#Real-Time Anomaly Detection Using Continuous Processing
This notebook uses the exported M2 Model by Spark Streaming and combines it with a Continuous Processing job in Structured Streaming to deliver real-time anomaly detection on the raw data stream.

## Common settings

In [ ]:
import org.apache.spark.streaming.Duration

import org.apache.spark.streaming.Duration


In [ ]:
val topic = "sensor-raw"
val modelTopic = "modelTopic"
val anomalyTopic = "anomalyTopic"
val kafkaBootstrapServer = "172.17.0.2:9092"
val threshold = 4.0
val targetDir = "/tmp/anomaly/model"
val interval = Duration(30000)

topic: String = sensor-raw
modelTopic: String = modelTopic
kafkaBootstrapServer: String = 172.17.0.2:9092
threshold: Double = 4.0
targetDir: String = /tmp/anomaly/model
interval: org.apache.spark.streaming.Duration = 30000 ms


## Case class and Schema definitions

In [ ]:
case class M2(n:Int, mean: Double, m2:Double) {
  def variance: Option[Double] = {
    if (n<2) None else Some(m2/(n-1))
  }
  def stdev: Option[Double] = variance.map(Math.sqrt)
}
case class IdM2(id:String, m2: M2)
case class SensorData(id: String, ts: Long, temp: Double, hum: Double)

defined class M2
defined class IdM2
defined class SensorData


In [ ]:
import org.apache.spark.sql.Encoders
val idM2Schema = Encoders.product[IdM2].schema
val sensorSchema = Encoders.product[SensorData].schema

import org.apache.spark.sql.Encoders
idM2Schema: org.apache.spark.sql.types.StructType = StructType(StructField(id,StringType,true), StructField(m2,StructType(StructField(n,IntegerType,false), StructField(mean,DoubleType,false), StructField(m2,DoubleType,false)),true))
sensorSchema: org.apache.spark.sql.types.StructType = StructType(StructField(id,StringType,true), StructField(ts,LongType,false), StructField(temp,DoubleType,false), StructField(hum,DoubleType,false))

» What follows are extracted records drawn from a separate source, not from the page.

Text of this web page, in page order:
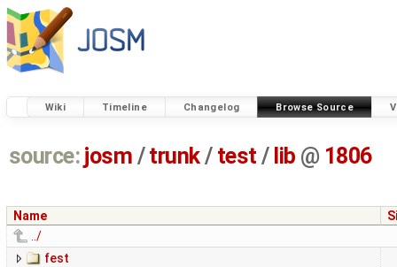
Wiki Timeline Changelog Browse Source
source: josm / trunk/ test / lib @ 1806
Name
../
fest
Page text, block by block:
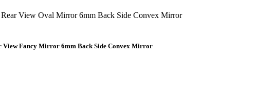
View Fancy Mirror 6mm Back Side Convex Mirror
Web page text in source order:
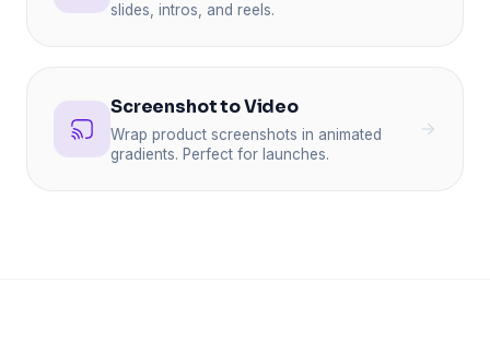
slides, intros, and reels.
Screenshot to Video
Wrap product screenshots in animated
gradients. Perfect for launches.
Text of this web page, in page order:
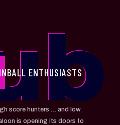
ENTHUSIASTS
score hunters … and low
is opening its doors to
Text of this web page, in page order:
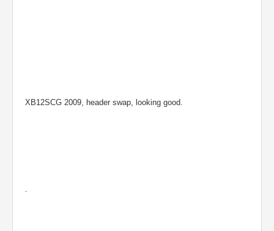
XB12SCG 2009, header swap, looking good.
.
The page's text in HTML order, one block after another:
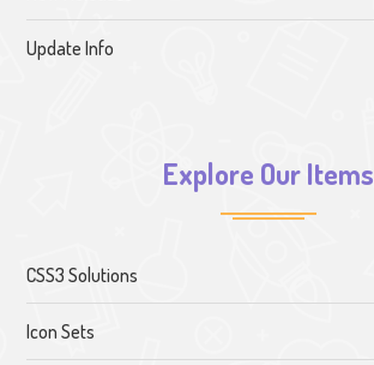
Update Info
Explore Our Items
CSS3 Solutions
Icon Sets
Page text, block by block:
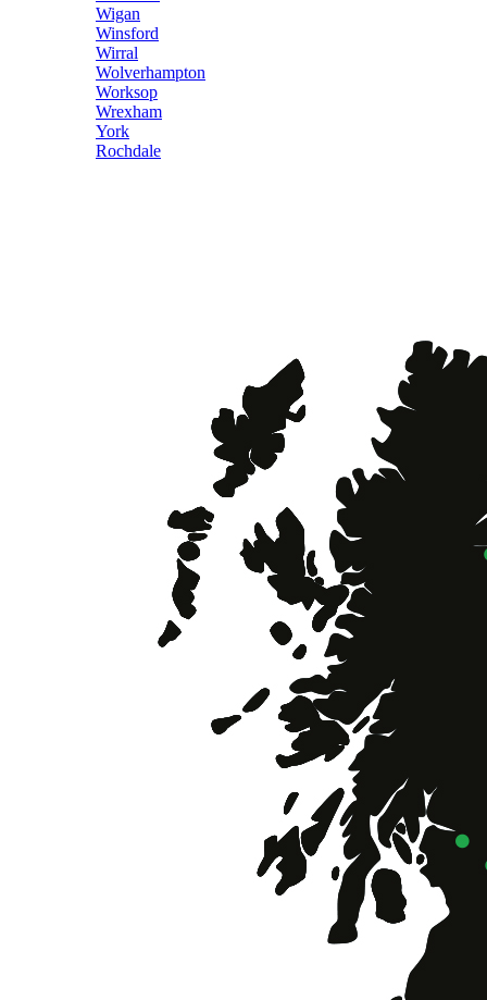
Wigan
Winsford
Wirral
Wolverhampton
Worksop
Wrexham
York
Rochdale
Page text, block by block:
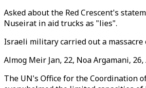
Asked about the Red Crescent's
Nuseirat in aid trucks as "lies".
Israeli military carried out a massacre
Almog Meir Jan, 22, Noa Argamani,
The UN's Office for the Coordination
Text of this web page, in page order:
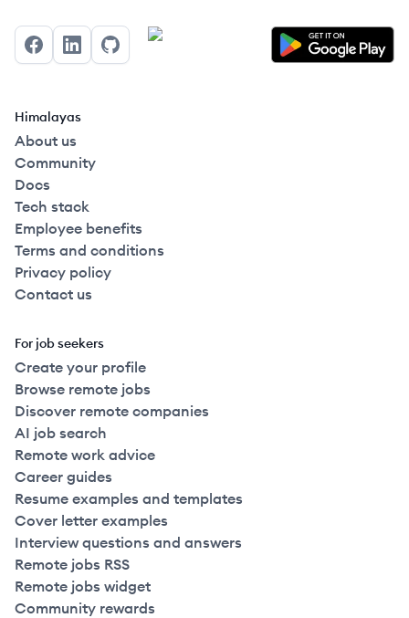
FacebookLinkedInGitHub
Himalayas
About us
Community
Docs
Tech stack
Employee benefits
Terms and conditions
Privacy policy
Contact us
For job seekers
Create your profile
Browse remote jobs
Discover remote companies
AI job search
Remote work advice
Career guides
Resume examples and templates
Cover letter examples
Interview questions and answers
Remote jobs RSS
Remote jobs widget
Community rewards
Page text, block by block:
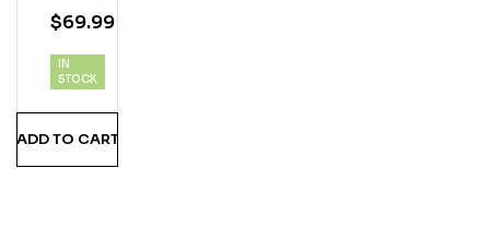
Ru
Hine
Rry
$69.99
IN
STOCK
ADD TO CART
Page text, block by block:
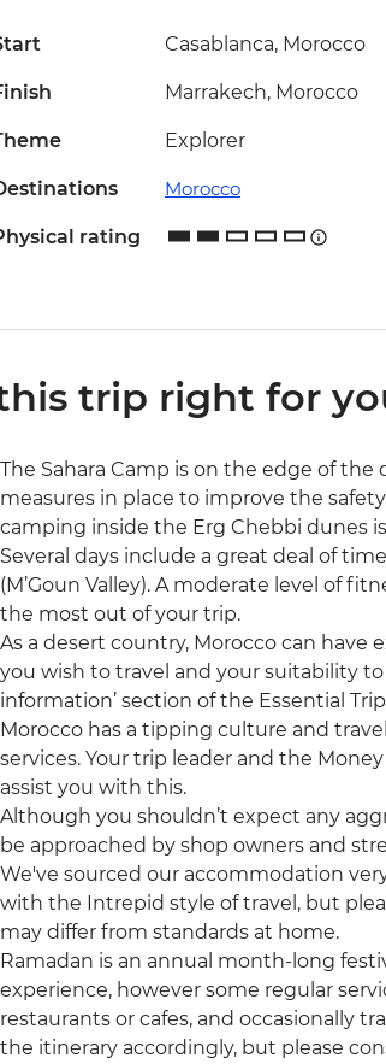
Casablanca, Morocco
Marrakech, Morocco
Explorer
Morocco
rating
trip right for
The Sahara Camp is on the edge of
measures in place to improve the
camping inside the Erg Chebbi dunes
Several days include a great deal of
(M’Goun Valley). A moderate level of
the most out of your trip.
As a desert country, Morocco can
you wish to travel and your suitability to
information’ section of the Essential
Morocco has a tipping culture and
services. Your trip leader and the
assist you with this.
Although you shouldn’t expect any
be approached by shop owners and
We've sourced our accommodation
with the Intrepid style of travel, but
may differ from standards at home.
Ramadan is an annual month-long
experience, however some regular
restaurants or cafes, and occasionally
the itinerary accordingly, but please

## Read the model Stream from Kafka using Spark Streaming

In [ ]:
import org.apache.spark.streaming.StreamingContext
@transient val streamingContext = new StreamingContext(sparkSession.sparkContext, interval)

import org.apache.spark.streaming.StreamingContext
streamingContext: org.apache.spark.streaming.StreamingContext = org.apache.spark.streaming.StreamingContext@4416af39


In [ ]:
import org.apache.kafka.clients.consumer.ConsumerRecord
import kafka.serializer.StringDecoder
import org.apache.spark.streaming.kafka._

val kafkaParams = Map[String, String](
  "metadata.broker.list" -> kafkaBootstrapServer,
  "group.id" -> "model-serving-group",
  "auto.offset.reset" -> "largest"
)

val topics = Set(modelTopic)
@transient val modelStream = KafkaUtils.createDirectStream[String, String, StringDecoder, StringDecoder](
     streamingContext, kafkaParams, topics)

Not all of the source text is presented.